Page MenuHomePhabricator

Should be able to run some jobs from an XML dump at the same time
Closed, DeclinedPublic

Description

Until now all jobs from a dump have been run in sequence; first dump each table, then dump the abstracts, then dump the stubs, etc. None of the table dumps depend on each other, the abstracts could be run independently, etc. The dump script should be able to run any or all of these jobs at the same time, logging the result appropriately.


Version: unspecified
Severity: enhancement

Details

Reference
bz27123

Event Timeline

bzimport raised the priority of this task from to Medium.Nov 21 2014, 11:23 PM
bzimport set Reference to bz27123.

Do the snapshot hosts currently have enough horsepower to manage further parallelisation?

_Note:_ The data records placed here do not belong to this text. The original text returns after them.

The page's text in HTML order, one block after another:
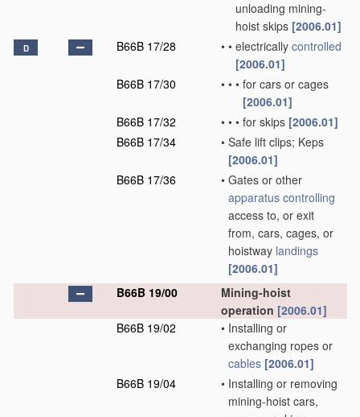
unloading mining-
hoist skips [2006.01]
D B66B 17/28 • • electrically controlled
[2006.01]
B66B 17/30
• • • for cars or cages
[2006.01]
B66B 17/32
• • • for skips [2006.01]
B66B 17/34
• Safe lift clips; Keps
[2006.01]
B66B 17/36
• Gates or other
apparatus controlling
access to, or exit
from, cars, cages, or
hoistway landings
[2006.01]
B66B 19/00
Mining-hoist
operation [2006.01]
B66B 19/02
• Installing or
exchanging ropes or
cables [2006.01]
B66B 19/04
• Installing or removing
mining-hoist cars,
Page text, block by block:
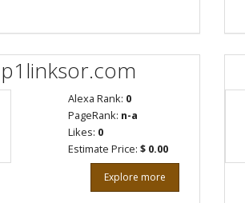
Alexa Rank: 0
PageRank: n-a
Likes: 0
Estimate Price: $ 0.00
Explore more
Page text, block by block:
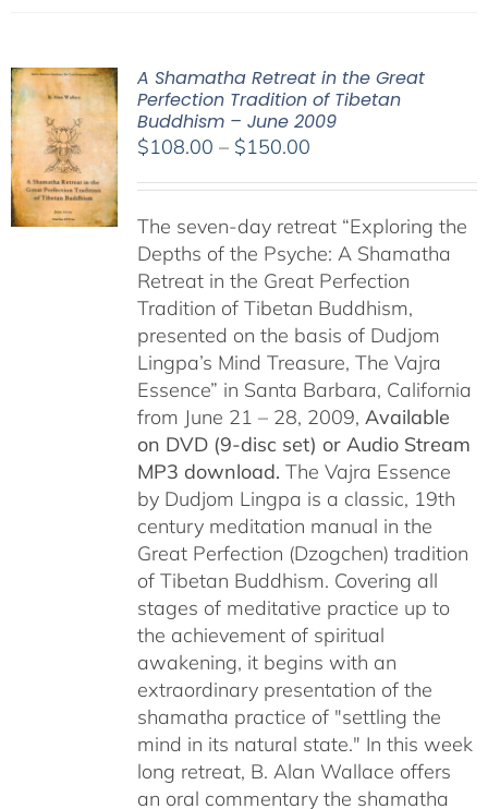
A Shamatha Retreat in the Great
Perfection Tradition of Tibetan
Buddhism – June 2009
$108.00 – $150.00Price
through
$150.00
The seven-day retreat “Exploring the
Depths of the Psyche: A Shamatha
Retreat in the Great Perfection
Tradition of Tibetan Buddhism,
presented on the basis of Dudjom
Lingpa’s Mind Treasure, The Vajra
Essence” in Santa Barbara, California
from June 21 – 28, 2009, Available
on DVD (9-disc set) or Audio Stream
MP3 download. The Vajra Essence
by Dudjom Lingpa is a classic, 19th
century meditation manual in the
Great Perfection (Dzogchen) tradition
of Tibetan Buddhism. Covering all
stages of meditative practice up to
the achievement of spiritual
awakening, it begins with an
extraordinary presentation of the
shamatha practice of "settling the
mind in its natural state." In this week
long retreat, B. Alan Wallace offers
an oral commentary the shamatha
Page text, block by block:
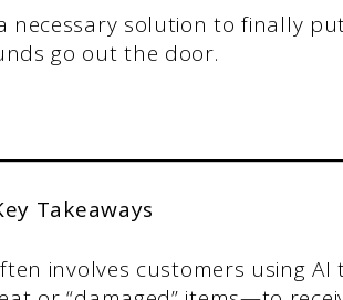
necessary solution to finally
go out the door.
Takeaways
involves customers using
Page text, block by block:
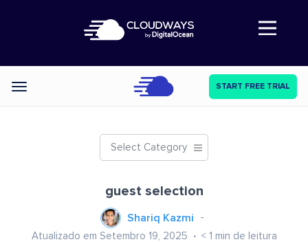
Abre a navegação
Categories START FREE TRIAL
Select Category
guest selection
Shariq Kazmi
Atualizado em Setembro 19, 2025 < 1 min de leitura
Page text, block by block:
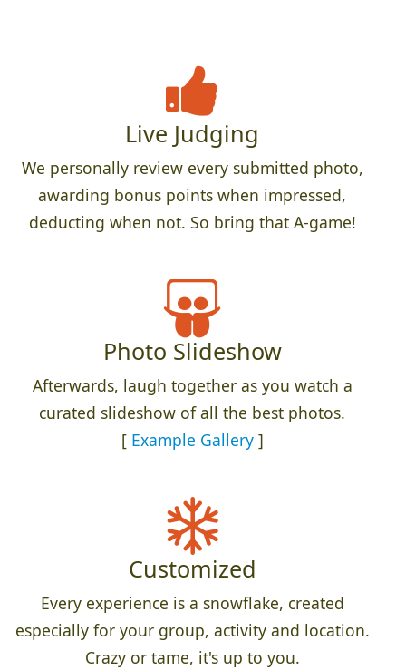
Live Judging
We personally review every submitted photo,
awarding bonus points when impressed,
deducting when not. So bring that A-game!
Photo Slideshow
Afterwards, laugh together as you watch a
curated slideshow of all the best photos.
[ Example Gallery]
Customized
Every experience is a snowflake, created
especially for your group, activity and location.
Crazy or tame, it's up to you.
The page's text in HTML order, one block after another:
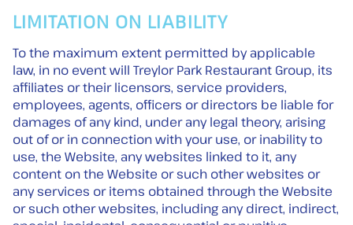
LIMITATION ON LIABILITY
To the maximum extent permitted by applicable
law, in no event will Treylor Park Restaurant Group, its
affiliates or their licensors, service providers,
employees, agents, officers or directors be liable for
damages of any kind, under any legal theory, arising
out of or in connection with your use, or inability to
use, the Website, any websites linked to it, any
content on the Website or such other websites or
any services or items obtained through the Website
or such other websites, including any direct, indirect,
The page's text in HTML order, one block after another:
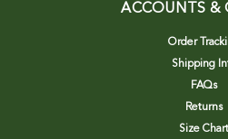
ACCOUNTS &
Order
Shipping
FAQs
Returns
Size Chart
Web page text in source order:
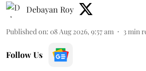
Debayan Roy
Published on: 08 Aug 2026, 9:57 am 3min
Follow Us
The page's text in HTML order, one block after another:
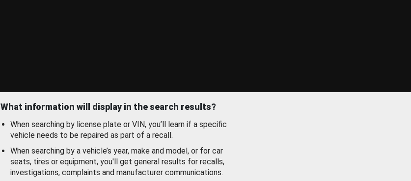
What information will display in the search results?
When searching by license plate or VIN, you’ll learn if a specific
vehicle needs to be repaired as part of a recall.
When searching by a vehicle’s year, make and model, or for car
seats, tires or equipment, you'll get general results for recalls,
investigations, complaints and manufacturer communications.
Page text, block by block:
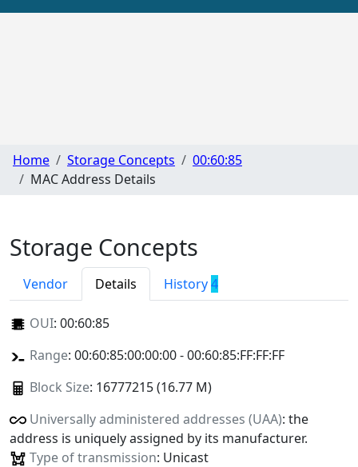
Home Storage Concepts
00:60:85
MAC Address Details
Storage Concepts
Vendor Details History4
OUI: 00:60:85
Range: 00:60:85:00:00:00 - 00:60:85:FF:FF:FF
Block Size: 16777215 (16.77 M)
Universally administered addresses (UAA): the
address is uniquely assigned by its manufacturer.
Type of transmission: Unicast
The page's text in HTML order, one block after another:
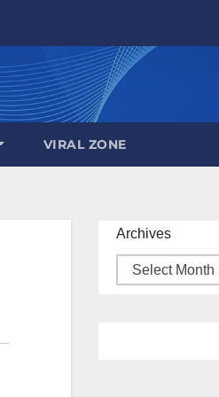
VIRAL ZONE
Archives
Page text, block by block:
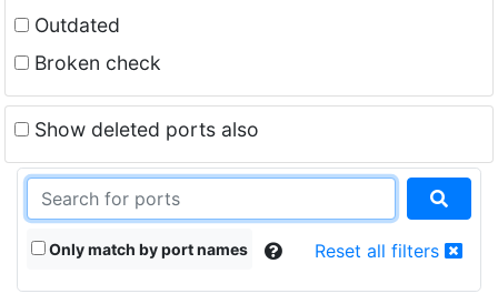
Outdated
Broken check
Show deleted ports also
Only match by port names Reset all filters
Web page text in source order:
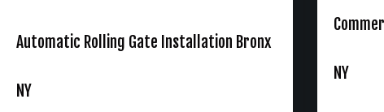
Automatic Rolling Gate Installation Bronx
NY
NY
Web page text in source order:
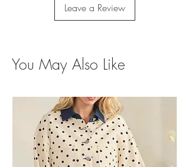
Leave a Review
You May Also Like
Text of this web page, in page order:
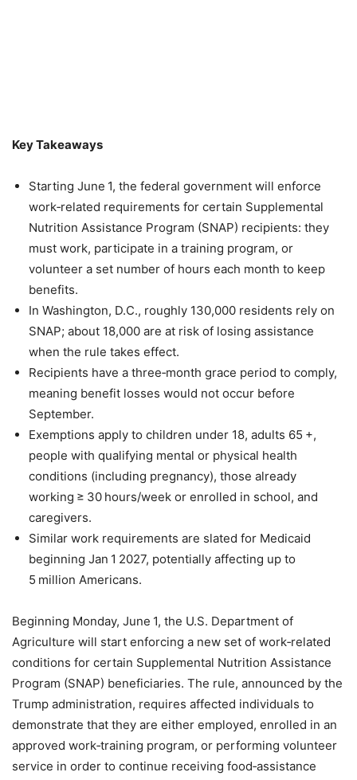
Key Takeaways
Starting June 1, the federal government will enforce
work‑related requirements for certain Supplemental
Nutrition Assistance Program (SNAP) recipients: they
must work, participate in a training program, or
volunteer a set number of hours each month to keep
benefits.
In Washington, D.C., roughly 130,000 residents rely on
SNAP; about 18,000 are at risk of losing assistance
when the rule takes effect.
Recipients have a three‑month grace period to comply,
meaning benefit losses would not occur before
September.
Exemptions apply to children under 18, adults 65 +,
people with qualifying mental or physical health
conditions (including pregnancy), those already
working ≥ 30 hours/week or enrolled in school, and
caregivers.
Similar work requirements are slated for Medicaid
beginning Jan 1 2027, potentially affecting up to
5 million Americans.
Beginning Monday, June 1, the U.S. Department of
Agriculture will start enforcing a new set of work‑related
conditions for certain Supplemental Nutrition Assistance
Program (SNAP) beneficiaries. The rule, announced by the
Trump administration, requires affected individuals to
demonstrate that they are either employed, enrolled in an
approved work‑training program, or performing volunteer
service in order to continue receiving food‑assistance
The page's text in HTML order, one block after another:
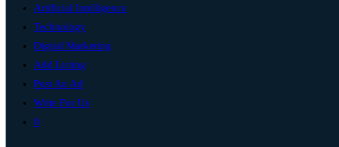
Artificial Intelligence
Technology
Digital Marketing
Add Listing
Post An Ad
Write For Us
0
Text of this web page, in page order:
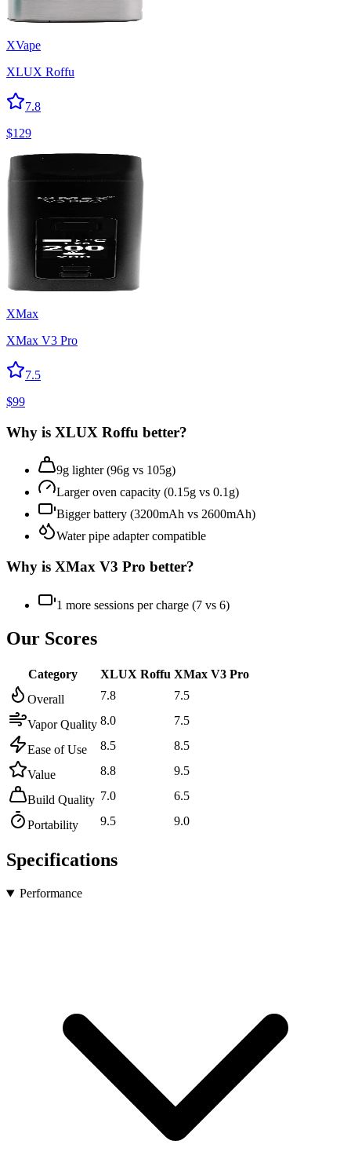
XVape
XLUX Roffu
7.8
$129
XMax
XMax V3 Pro
7.5
$99
Why is XLUX Roffu better?
9g lighter (96g vs 105g)
Larger oven capacity (0.15g vs 0.1g)
Bigger battery (3200mAh vs 2600mAh)
Water pipe adapter compatible
Why is XMax V3 Pro better?
1 more sessions per charge (7 vs 6)
Our Scores
Category XLUX Roffu XMax V3 Pro
Overall
7.8 7.5
Vapor Quality 8.0 7.5
Ease of Use 8.5 8.5
Value 8.8 9.5
Build Quality 7.0 6.5
Portability 9.5 9.0
Specifications
Performance
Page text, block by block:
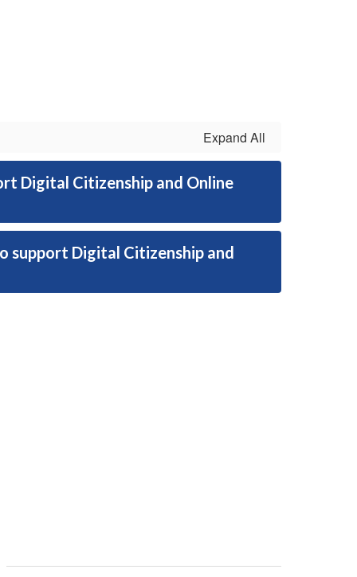
Expand All
Digital Citizenship and Online
support Digital Citizenship and
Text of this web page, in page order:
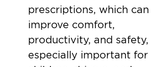
prescriptions, which can
improve comfort,
productivity, and safety,
especially important for

No they don't, because we're now being cleverer about it. But there are other occasions this can be useful. It would need to be a 2-step procedure, 1) run the parallel jobs, with no locks, writing status and output to separate files per job, 2) update state md5 and the rest, tossing the job-specific logs. I've often wanted to rerun one broken dump step while another is in progress; this would be the way to make that happen.

Declining, pretty much no new features unless it's something we can directly steal for the dumps rewrite. The entire way jobs are scheduled and managed will change, as well as hash summing of files.